We first regroup the countries by continents. Some differences can already be spotted. For example in Asia, Europe and in North America the most rated beer style is the IPA while in Africa, Oceania and South America it is the Pale Lager. This is already quite interesting. Considering the number of ratings equivalent with popularity it would seem that the most popular beers for these continents are different, implying some difference in tastes (or availability). However going into more detail, looking for the most rated beer styles in various parts of Europe we always fall on the IPA.

More detail can be found when looking directly at countries. We plot below a histogram of the most rated beer styles for various countries.

As can be seen, in the majority of the countries in the world, the IPA as well as the Pale Lager are the most rated beer styles. It is interesting to note that for some countries the most rated beer style come from specific countries (Belgian Ale, German Hefeweizen, Czech Pilsner (Světlý)). We can verify that these countries do indeed correspond to the countries in from which these beers originate. The Belgian Ale for example is the most popular beer style in Belgium and the Netherlands while the Czech Pilsner (Světlý) is the most popular beer in the Czech republic. We will later see that this isn’t reflected in the ratings of these beers.

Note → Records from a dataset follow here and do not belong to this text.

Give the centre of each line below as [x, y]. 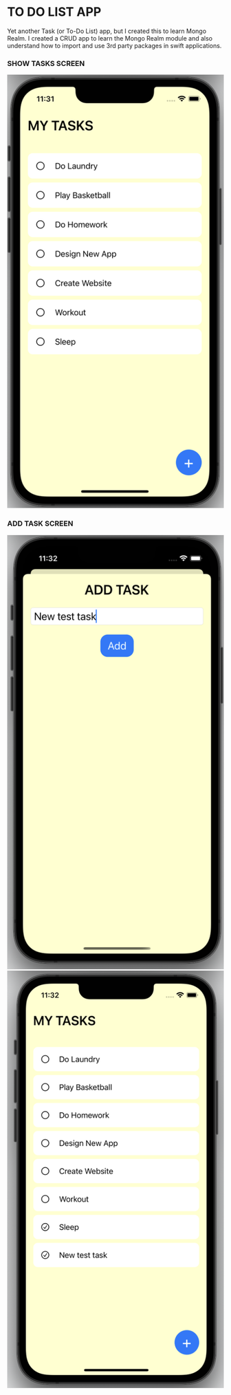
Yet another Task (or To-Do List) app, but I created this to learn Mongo [107, 31]
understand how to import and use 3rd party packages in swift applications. [114, 45]
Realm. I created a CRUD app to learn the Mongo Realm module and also [110, 38]
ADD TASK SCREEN [40, 523]
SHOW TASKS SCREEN [46, 63]
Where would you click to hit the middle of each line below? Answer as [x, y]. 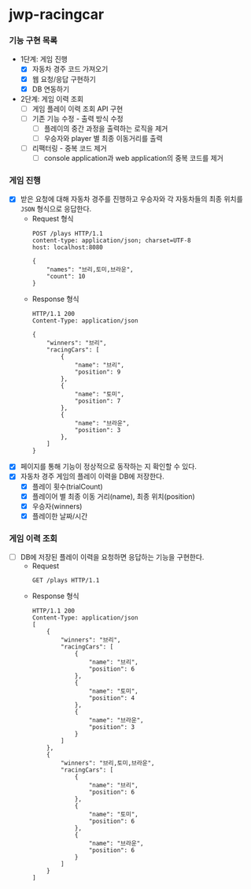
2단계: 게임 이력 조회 [52, 99]
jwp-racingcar [57, 15]
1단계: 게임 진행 [44, 59]
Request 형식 [53, 219]
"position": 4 [112, 698]
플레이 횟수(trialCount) [67, 486]
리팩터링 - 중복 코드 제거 [69, 148]
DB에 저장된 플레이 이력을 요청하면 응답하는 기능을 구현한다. [112, 557]

Most liked (best rated) beer styles in the world

Now that we have found the most rated beer styles let’s see if these correspond to the best rated beer styles as well or if they are different. The 5 most liked beer styles in the world are Imperial Stout, the Abt/Quadrupel, the Lambic Style - Gueuze, the Imperial Porter and the Imperial IPA. We can already see from this that these do not match the most rated styles. A more precise analysis can be done looking more into detail into the best rated styles by continent. Choosing beers with more than 50 ratings per continent we find that the most liked beer styles are the ABT/Quadrupel for Africa, North America, Oceania, and south America while the Imperial Stout is the preferred style for Asia and Europe. Beer styles such as the Lambic Style - Gueze also appear quite often but rathe in second or third positions.

Going more into detail, looking at countries rather than continents, the situation is a bit different. We plot below a histogram of the best beer styles.

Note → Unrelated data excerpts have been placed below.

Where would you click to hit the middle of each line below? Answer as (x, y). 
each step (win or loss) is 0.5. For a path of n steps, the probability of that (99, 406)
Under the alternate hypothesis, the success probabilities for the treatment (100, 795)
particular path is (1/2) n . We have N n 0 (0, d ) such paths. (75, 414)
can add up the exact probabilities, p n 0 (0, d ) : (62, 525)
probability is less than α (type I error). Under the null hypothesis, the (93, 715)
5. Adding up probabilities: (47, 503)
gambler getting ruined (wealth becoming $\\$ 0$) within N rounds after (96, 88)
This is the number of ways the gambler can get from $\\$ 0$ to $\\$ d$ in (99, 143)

As can be seen it is the Pale Lager which is the beer style that is the best rated in most countries with the German Hefeweizen coming in second. This shows that grouping by region smooths out the differences between the countries.

Finally it is interesting to note that the Belgian Ale is only the 50th most enjoyed beer style in Belgium while the Czech Pilsner (Světlý) is 60th in the Czech republic while at the same time being the most enjoyed beer style in Japan.

Ethical Risk

We don’t know the reviewer’s identity or their distribution on age, gender, and sensitive attributes. This fact is good because the risk of being traced back to reviewers could ensure their privacy. However, when we don’t have any insights into these attributes, we may generalize our findings to the whole society. Imagine a scenario where most of the reviewers are men and mid-aged; then, all the deductions for all research questions are heavily biased. Therefore, any use of such an analysis could be discriminative regarding gender, age, and ethnicity.

#